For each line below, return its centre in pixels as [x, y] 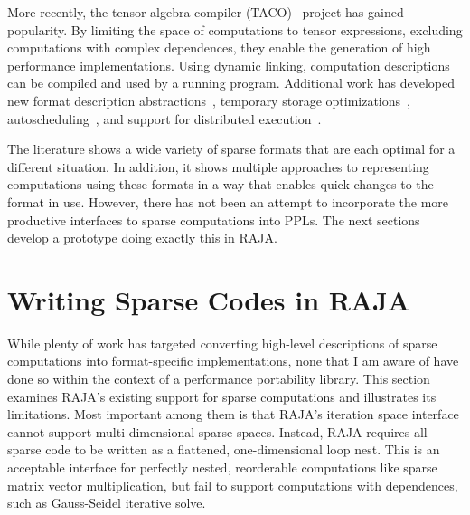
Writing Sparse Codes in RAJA [209, 299]
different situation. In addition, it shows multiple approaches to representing [218, 166]
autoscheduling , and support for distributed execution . [164, 118]
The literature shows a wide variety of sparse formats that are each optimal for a [231, 149]
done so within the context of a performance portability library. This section [219, 379]
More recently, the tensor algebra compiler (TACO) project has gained [206, 12]
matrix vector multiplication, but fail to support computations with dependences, [233, 485]
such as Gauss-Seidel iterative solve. [107, 503]
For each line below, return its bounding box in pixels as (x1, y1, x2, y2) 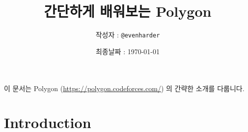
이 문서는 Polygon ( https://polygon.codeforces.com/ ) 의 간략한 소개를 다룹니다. (4, 83, 245, 94)
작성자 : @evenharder (95, 30, 160, 40)
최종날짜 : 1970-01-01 (95, 46, 160, 56)
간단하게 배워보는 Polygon (44, 1, 212, 21)
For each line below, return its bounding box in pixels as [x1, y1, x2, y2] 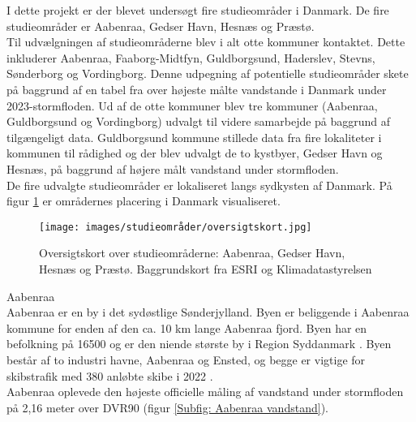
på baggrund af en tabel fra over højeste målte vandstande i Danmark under [6, 80, 387, 97]
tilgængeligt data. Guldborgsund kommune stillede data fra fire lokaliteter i [6, 128, 382, 145]
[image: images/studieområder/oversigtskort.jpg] [39, 221, 312, 233]
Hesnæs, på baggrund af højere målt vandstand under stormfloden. [6, 160, 339, 177]
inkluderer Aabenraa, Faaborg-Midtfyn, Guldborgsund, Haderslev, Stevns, [6, 49, 375, 66]
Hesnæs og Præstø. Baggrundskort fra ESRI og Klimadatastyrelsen [39, 260, 372, 277]
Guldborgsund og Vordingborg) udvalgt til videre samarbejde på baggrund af [6, 113, 391, 130]
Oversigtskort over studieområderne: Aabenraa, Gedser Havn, [39, 244, 345, 261]
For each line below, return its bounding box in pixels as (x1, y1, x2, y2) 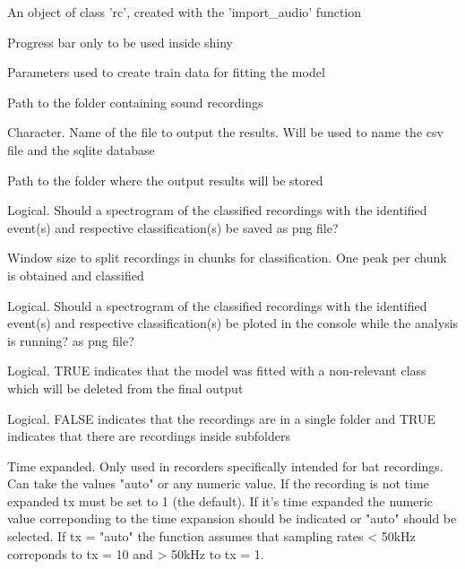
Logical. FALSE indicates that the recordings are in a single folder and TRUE (7, 409, 435, 427)
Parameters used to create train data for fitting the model (7, 63, 325, 82)
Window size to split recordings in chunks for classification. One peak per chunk (7, 248, 447, 267)
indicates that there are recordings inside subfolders (7, 427, 290, 445)
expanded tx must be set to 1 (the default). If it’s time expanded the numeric (7, 491, 434, 510)
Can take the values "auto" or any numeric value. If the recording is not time (7, 474, 429, 493)
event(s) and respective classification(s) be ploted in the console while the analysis (7, 314, 459, 332)
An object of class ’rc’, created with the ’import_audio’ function (7, 3, 362, 21)
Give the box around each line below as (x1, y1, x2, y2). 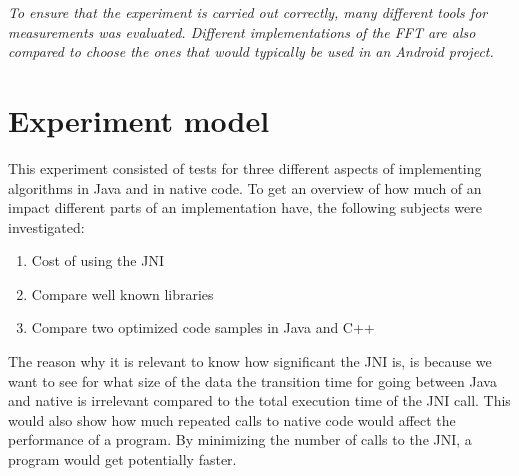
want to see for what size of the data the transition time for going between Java (8, 370, 497, 391)
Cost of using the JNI (31, 250, 164, 271)
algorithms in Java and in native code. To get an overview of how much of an (8, 177, 482, 198)
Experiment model (8, 99, 270, 140)
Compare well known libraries (31, 283, 214, 304)
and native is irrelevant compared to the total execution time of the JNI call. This (8, 390, 511, 411)
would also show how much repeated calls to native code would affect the (8, 409, 456, 430)
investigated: (8, 216, 85, 237)
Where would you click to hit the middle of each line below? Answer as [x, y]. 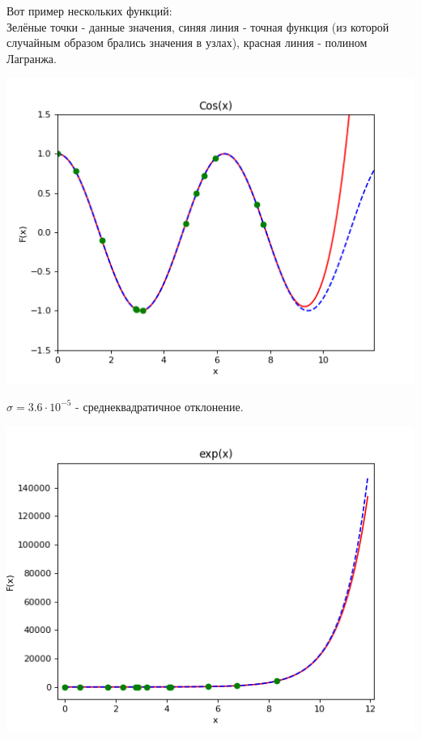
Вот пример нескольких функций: [89, 11]
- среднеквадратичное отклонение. [159, 406]
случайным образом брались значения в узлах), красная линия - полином [187, 42]
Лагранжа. [32, 58]
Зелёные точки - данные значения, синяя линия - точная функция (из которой [198, 26]
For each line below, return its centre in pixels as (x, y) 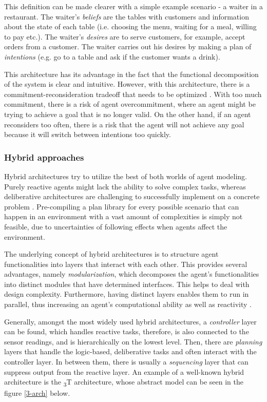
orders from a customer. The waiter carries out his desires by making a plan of (128, 46)
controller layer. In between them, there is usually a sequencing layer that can (126, 362)
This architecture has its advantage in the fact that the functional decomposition (131, 74)
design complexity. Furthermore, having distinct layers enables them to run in (127, 294)
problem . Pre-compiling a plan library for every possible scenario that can (122, 206)
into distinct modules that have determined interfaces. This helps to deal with (127, 284)
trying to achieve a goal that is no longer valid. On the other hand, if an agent (128, 114)
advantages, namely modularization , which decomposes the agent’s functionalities (132, 274)
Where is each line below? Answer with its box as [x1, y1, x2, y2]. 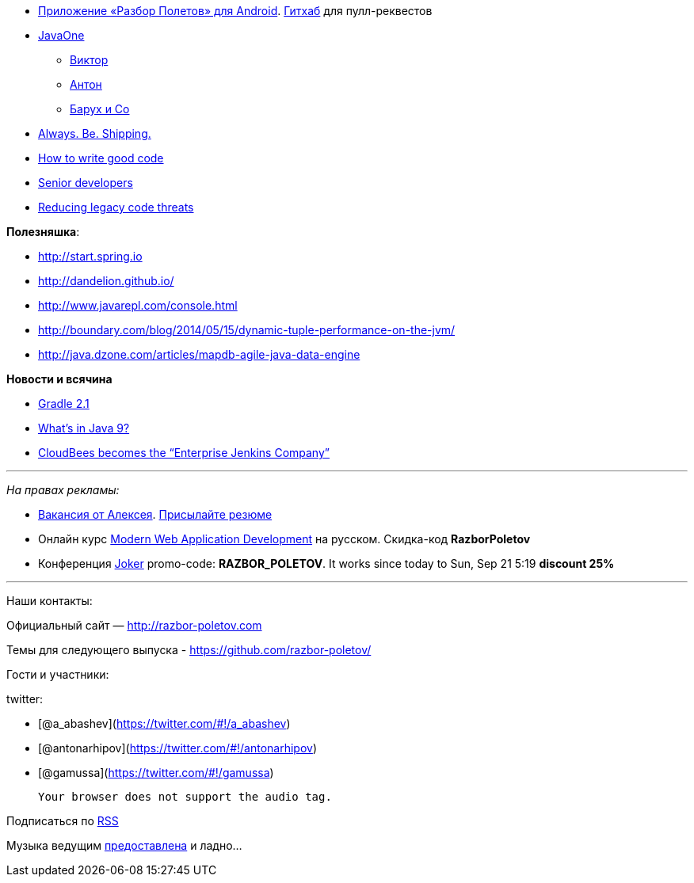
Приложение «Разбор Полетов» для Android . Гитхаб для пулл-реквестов [38, 4, 433, 17]
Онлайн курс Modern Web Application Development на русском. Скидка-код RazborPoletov [38, 532, 531, 546]
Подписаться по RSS [6, 814, 119, 828]
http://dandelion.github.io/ [38, 274, 174, 287]
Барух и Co [70, 102, 130, 116]
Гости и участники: [6, 668, 109, 681]
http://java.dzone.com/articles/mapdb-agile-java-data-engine [38, 348, 360, 361]
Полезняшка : [6, 225, 80, 238]
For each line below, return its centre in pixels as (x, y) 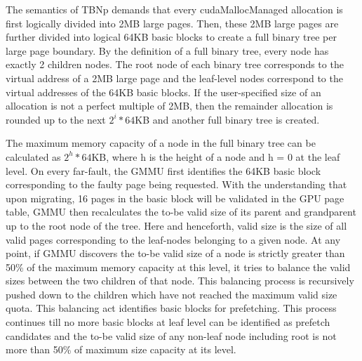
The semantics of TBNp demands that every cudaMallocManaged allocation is (174, 9)
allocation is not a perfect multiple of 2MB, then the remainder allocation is (169, 106)
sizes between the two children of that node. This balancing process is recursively (180, 281)
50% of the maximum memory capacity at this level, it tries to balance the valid (178, 267)
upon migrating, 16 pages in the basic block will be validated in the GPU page (175, 198)
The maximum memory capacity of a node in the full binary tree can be (161, 143)
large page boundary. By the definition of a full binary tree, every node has (167, 50)
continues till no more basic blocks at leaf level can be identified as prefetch (168, 322)
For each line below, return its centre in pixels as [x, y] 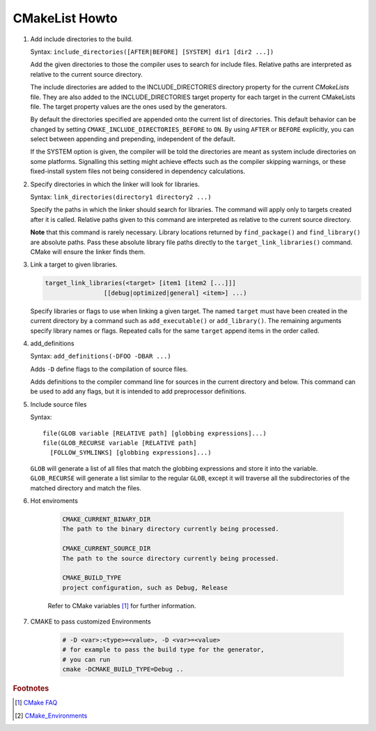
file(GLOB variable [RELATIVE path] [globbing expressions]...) [155, 433]
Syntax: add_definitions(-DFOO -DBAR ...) [101, 356]
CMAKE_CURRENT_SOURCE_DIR [107, 549]
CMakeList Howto [65, 18]
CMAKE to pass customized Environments [91, 621]
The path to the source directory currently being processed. [171, 558]
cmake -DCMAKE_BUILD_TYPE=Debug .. [123, 669]
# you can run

════════════════════

Aim of the task :: Copy all lines from the entries that contain the word "library".

Answer ::
done so within the context of a performance portability library. This section [219, 379]
problem . Pre-compiling a plan library for every possible scenario that can (122, 206)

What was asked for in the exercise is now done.